Problem to work on: From the line containing "milainfer client --prompt" to the line containing "Answer: (37, 163)" in the entries below, reproduce every line exactly, ends included. Nothing else belongs in the copy, and no pictures.

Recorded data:

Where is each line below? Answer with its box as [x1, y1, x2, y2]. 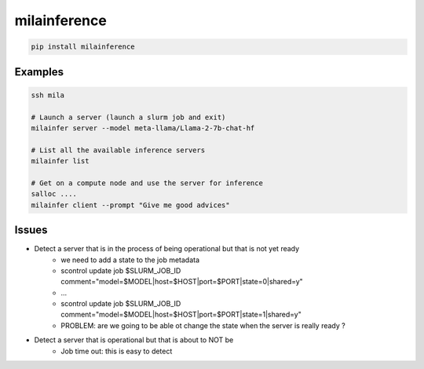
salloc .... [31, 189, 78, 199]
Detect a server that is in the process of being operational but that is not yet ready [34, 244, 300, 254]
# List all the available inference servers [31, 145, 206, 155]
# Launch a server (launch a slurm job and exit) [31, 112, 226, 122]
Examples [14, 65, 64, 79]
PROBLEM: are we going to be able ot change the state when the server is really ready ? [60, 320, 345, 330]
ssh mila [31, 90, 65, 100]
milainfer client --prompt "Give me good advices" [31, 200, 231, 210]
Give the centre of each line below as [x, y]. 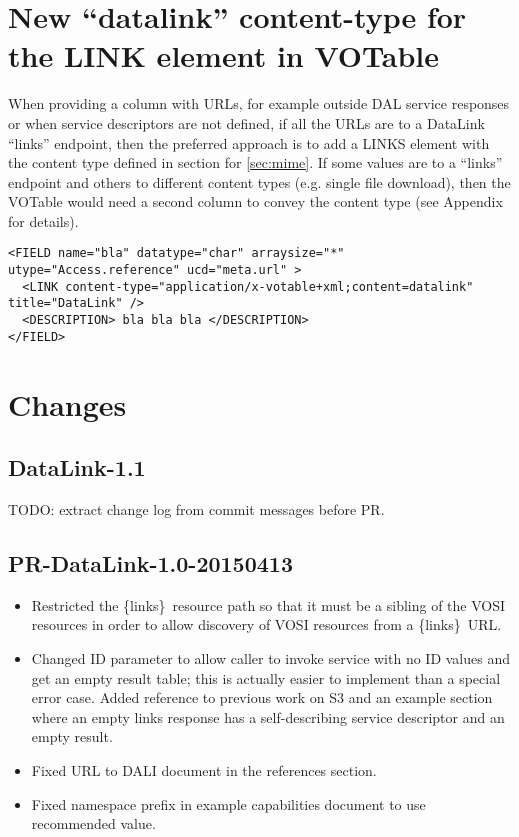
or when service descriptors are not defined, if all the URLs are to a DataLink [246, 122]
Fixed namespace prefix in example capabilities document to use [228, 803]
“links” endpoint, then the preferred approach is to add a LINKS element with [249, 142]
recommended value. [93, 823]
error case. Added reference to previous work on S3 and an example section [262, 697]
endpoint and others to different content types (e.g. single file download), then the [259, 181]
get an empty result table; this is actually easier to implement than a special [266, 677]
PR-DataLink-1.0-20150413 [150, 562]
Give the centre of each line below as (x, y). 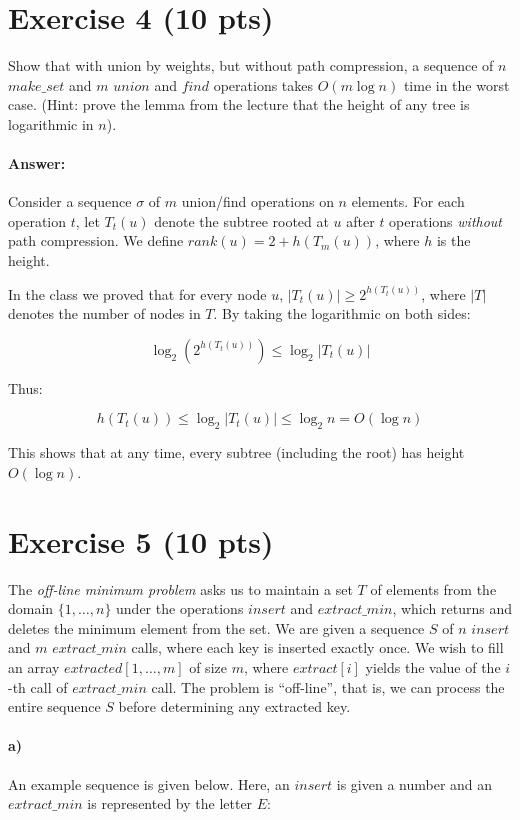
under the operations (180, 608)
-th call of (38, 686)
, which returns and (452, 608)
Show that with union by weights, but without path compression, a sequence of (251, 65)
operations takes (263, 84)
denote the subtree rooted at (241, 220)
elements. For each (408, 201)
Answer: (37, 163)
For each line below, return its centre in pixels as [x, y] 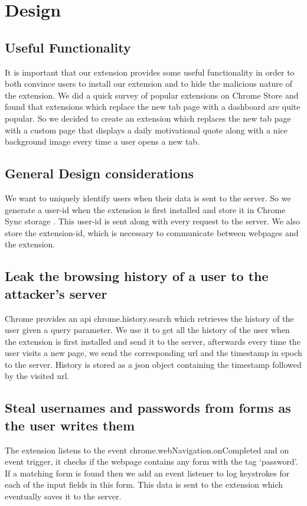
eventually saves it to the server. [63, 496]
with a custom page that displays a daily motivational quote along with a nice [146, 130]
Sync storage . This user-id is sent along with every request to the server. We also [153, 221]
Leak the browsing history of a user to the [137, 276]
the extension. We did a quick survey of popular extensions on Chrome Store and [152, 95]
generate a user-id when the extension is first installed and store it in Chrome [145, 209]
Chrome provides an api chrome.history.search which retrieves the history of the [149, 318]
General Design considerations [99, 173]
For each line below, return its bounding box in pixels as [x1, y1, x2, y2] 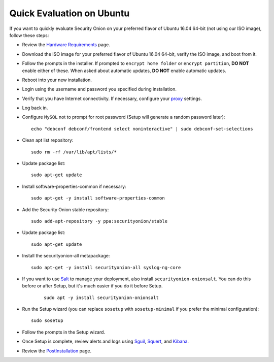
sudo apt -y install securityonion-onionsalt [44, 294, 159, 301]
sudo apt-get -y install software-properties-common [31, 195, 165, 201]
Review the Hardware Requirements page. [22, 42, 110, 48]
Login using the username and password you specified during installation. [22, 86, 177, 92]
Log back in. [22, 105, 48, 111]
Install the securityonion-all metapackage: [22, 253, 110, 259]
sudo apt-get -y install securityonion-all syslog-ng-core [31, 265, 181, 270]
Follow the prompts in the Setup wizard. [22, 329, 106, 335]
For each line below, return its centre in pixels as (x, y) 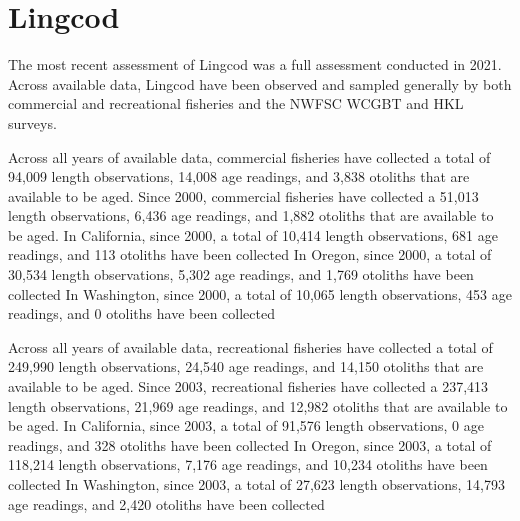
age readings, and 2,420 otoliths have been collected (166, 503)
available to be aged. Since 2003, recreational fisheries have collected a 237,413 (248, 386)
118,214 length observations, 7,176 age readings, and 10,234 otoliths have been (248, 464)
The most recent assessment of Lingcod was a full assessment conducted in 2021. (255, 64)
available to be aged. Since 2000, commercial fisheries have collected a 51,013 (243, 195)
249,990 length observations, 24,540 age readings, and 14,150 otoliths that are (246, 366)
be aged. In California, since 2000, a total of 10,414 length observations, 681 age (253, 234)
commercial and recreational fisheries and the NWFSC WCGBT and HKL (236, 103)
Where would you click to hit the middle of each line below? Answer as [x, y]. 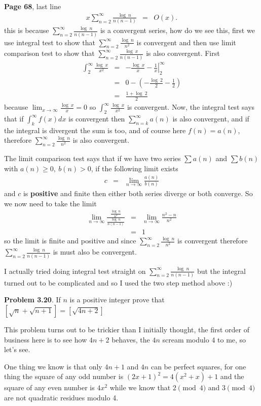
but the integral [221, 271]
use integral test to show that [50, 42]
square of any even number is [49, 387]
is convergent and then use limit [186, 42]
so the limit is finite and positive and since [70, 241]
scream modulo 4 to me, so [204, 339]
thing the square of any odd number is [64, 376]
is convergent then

Result of the exercise:
milainfer client --prompt "Give me good advices" [31, 200, 231, 210]
Give the centre of each line below as [x, y]. 
or when service descriptors are not defined, if all the URLs are to a DataLink [246, 122]
Fixed namespace prefix in example capabilities document to use [228, 803]
“links” endpoint, then the preferred approach is to add a LINKS element with [249, 142]
recommended value. [93, 823]
error case. Added reference to previous work on S3 and an example section [262, 697]
endpoint and others to different content types (e.g. single file download), then the [259, 181]
get an empty result table; this is actually easier to implement than a special [266, 677]
PR-DataLink-1.0-20150413 [150, 562]
Give the centre of each line below as (x, y). 
under the operations (180, 608)
-th call of (38, 686)
, which returns and (452, 608)
Show that with union by weights, but without path compression, a sequence of (251, 65)
operations takes (263, 84)
denote the subtree rooted at (241, 220)
elements. For each (408, 201)
Answer: (37, 163)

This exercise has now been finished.